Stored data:
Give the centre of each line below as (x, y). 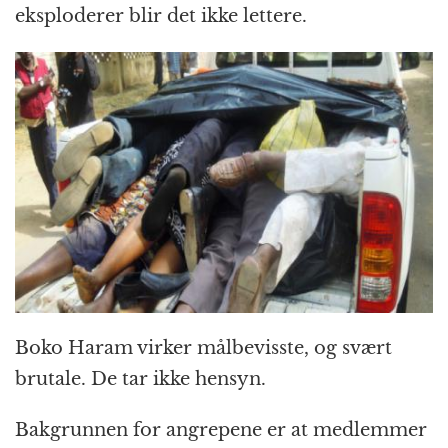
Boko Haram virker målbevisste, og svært (203, 347)
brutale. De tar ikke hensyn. (140, 378)
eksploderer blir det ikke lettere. (161, 15)
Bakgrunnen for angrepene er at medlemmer (221, 429)
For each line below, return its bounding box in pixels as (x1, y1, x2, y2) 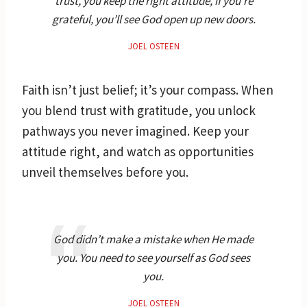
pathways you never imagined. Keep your (22, 122, 249, 139)
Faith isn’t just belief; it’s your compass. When (22, 81, 273, 98)
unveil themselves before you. (22, 163, 188, 180)
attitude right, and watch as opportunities (22, 143, 254, 160)
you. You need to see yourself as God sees (57, 249, 250, 265)
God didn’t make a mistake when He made (53, 231, 254, 247)
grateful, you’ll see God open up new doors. (51, 11, 256, 27)
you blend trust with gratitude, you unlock (22, 101, 256, 119)
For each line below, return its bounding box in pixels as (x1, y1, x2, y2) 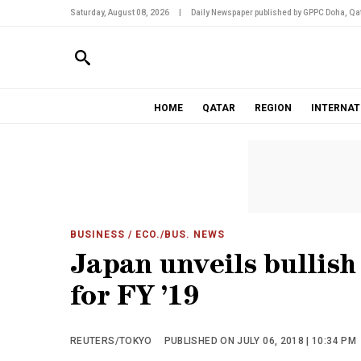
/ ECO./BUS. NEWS (124, 229, 226, 240)
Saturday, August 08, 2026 (70, 8, 169, 17)
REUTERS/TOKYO (70, 335, 152, 346)
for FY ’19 (70, 285, 199, 313)
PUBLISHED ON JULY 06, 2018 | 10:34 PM (164, 335, 357, 346)
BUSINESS (70, 229, 125, 240)
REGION (254, 102, 292, 114)
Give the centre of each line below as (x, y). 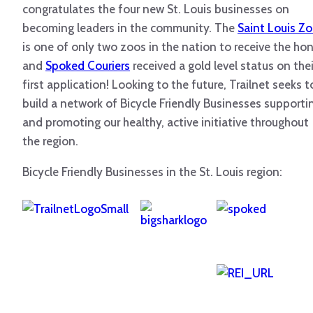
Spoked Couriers (88, 66)
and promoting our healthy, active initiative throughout (166, 123)
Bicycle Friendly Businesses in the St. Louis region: (152, 172)
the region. (50, 141)
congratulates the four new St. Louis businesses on (156, 9)
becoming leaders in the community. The (130, 28)
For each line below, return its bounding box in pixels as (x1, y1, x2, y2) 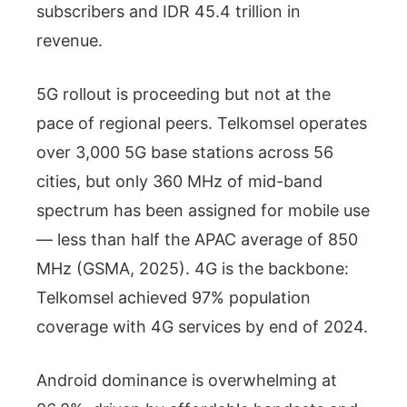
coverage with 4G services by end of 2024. (36, 316, 368, 336)
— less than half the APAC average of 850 (36, 229, 358, 249)
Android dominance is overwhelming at (36, 370, 337, 390)
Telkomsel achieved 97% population (36, 287, 311, 307)
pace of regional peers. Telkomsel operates (36, 113, 367, 133)
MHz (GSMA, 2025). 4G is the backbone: (36, 258, 349, 278)
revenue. (36, 30, 103, 50)
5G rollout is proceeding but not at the (36, 84, 331, 104)
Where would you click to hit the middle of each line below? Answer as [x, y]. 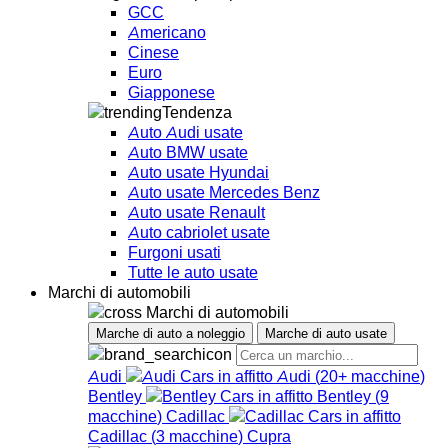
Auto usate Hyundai [198, 171]
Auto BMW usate [188, 151]
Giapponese [171, 91]
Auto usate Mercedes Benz [224, 191]
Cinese [153, 51]
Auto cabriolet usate [199, 231]
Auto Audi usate [185, 131]
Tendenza [197, 111]
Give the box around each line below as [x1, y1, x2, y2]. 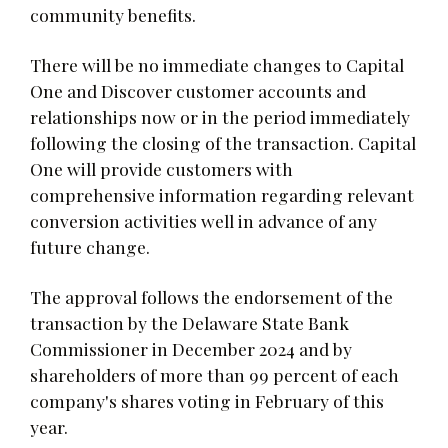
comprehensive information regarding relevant [30, 182, 414, 206]
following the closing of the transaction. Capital [30, 130, 416, 154]
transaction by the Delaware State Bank [30, 310, 349, 334]
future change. [30, 234, 150, 258]
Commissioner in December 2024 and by [30, 336, 352, 360]
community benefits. [30, 2, 196, 26]
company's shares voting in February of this [30, 388, 384, 412]
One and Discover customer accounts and [30, 78, 366, 102]
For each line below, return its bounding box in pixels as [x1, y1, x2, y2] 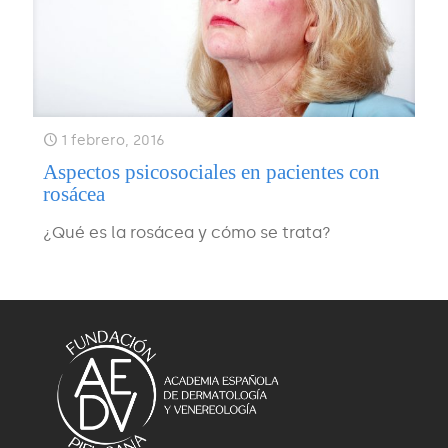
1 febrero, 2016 [61, 132, 165, 150]
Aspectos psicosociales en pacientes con [43, 160, 380, 185]
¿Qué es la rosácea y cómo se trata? [43, 223, 331, 243]

YOUR OBJECTIVE :: A faithful copy of the entries above is needed, one that contains no images.

ANSWER AREA ::
Give the centre of each line below as (x, y). 
Boko Haram virker målbevisste, og svært (203, 347)
brutale. De tar ikke hensyn. (140, 378)
eksploderer blir det ikke lettere. (161, 15)
Bakgrunnen for angrepene er at medlemmer (221, 429)
For each line below, return its bounding box in pixels as (x1, y1, x2, y2) 
pathways you never imagined. Keep your (22, 122, 249, 139)
Faith isn’t just belief; it’s your compass. When (22, 81, 273, 98)
unveil themselves before you. (22, 163, 188, 180)
attitude right, and watch as opportunities (22, 143, 254, 160)
you. You need to see yourself as God sees (57, 249, 250, 265)
God didn’t make a mistake when He made (53, 231, 254, 247)
grateful, you’ll see God open up new doors. (51, 11, 256, 27)
you blend trust with gratitude, you unlock (22, 101, 256, 119)
For each line below, return its bounding box in pixels as (x1, y1, x2, y2) 
/ ECO./BUS. NEWS (124, 229, 226, 240)
Saturday, August 08, 2026 (70, 8, 169, 17)
REUTERS/TOKYO (70, 335, 152, 346)
for FY ’19 (70, 285, 199, 313)
PUBLISHED ON JULY 06, 2018 | 10:34 PM (164, 335, 357, 346)
BUSINESS (70, 229, 125, 240)
REGION (254, 102, 292, 114)
Give the centre of each line below as (x, y). 
Spoked Couriers (88, 66)
and promoting our healthy, active initiative throughout (166, 123)
Bicycle Friendly Businesses in the St. Louis region: (152, 172)
the region. (50, 141)
congratulates the four new St. Louis businesses on (156, 9)
becoming leaders in the community. The (130, 28)
For each line below, return its bounding box in pixels as (x1, y1, x2, y2) 
coverage with 4G services by end of 2024. (36, 316, 368, 336)
— less than half the APAC average of 850 (36, 229, 358, 249)
Android dominance is overwhelming at (36, 370, 337, 390)
Telkomsel achieved 97% population (36, 287, 311, 307)
pace of regional peers. Telkomsel operates (36, 113, 367, 133)
MHz (GSMA, 2025). 4G is the backbone: (36, 258, 349, 278)
revenue. (36, 30, 103, 50)
5G rollout is proceeding but not at the (36, 84, 331, 104)
Where would you click to hit the middle of each line below? Answer as [x, y]. 
Auto usate Hyundai [198, 171]
Auto BMW usate [188, 151]
Giapponese [171, 91]
Auto usate Mercedes Benz [224, 191]
Cinese [153, 51]
Auto cabriolet usate [199, 231]
Auto Audi usate [185, 131]
Tendenza [197, 111]
Give the box around each line below as [x1, y1, x2, y2]. 
comprehensive information regarding relevant [30, 182, 414, 206]
following the closing of the transaction. Capital [30, 130, 416, 154]
transaction by the Delaware State Bank [30, 310, 349, 334]
future change. [30, 234, 150, 258]
Commissioner in December 2024 and by [30, 336, 352, 360]
community benefits. [30, 2, 196, 26]
company's shares voting in February of this [30, 388, 384, 412]
One and Discover customer accounts and [30, 78, 366, 102]
For each line below, return its bounding box in pixels as [x1, y1, x2, y2] 
1 febrero, 2016 [61, 132, 165, 150]
Aspectos psicosociales en pacientes con [43, 160, 380, 185]
¿Qué es la rosácea y cómo se trata? [43, 223, 331, 243]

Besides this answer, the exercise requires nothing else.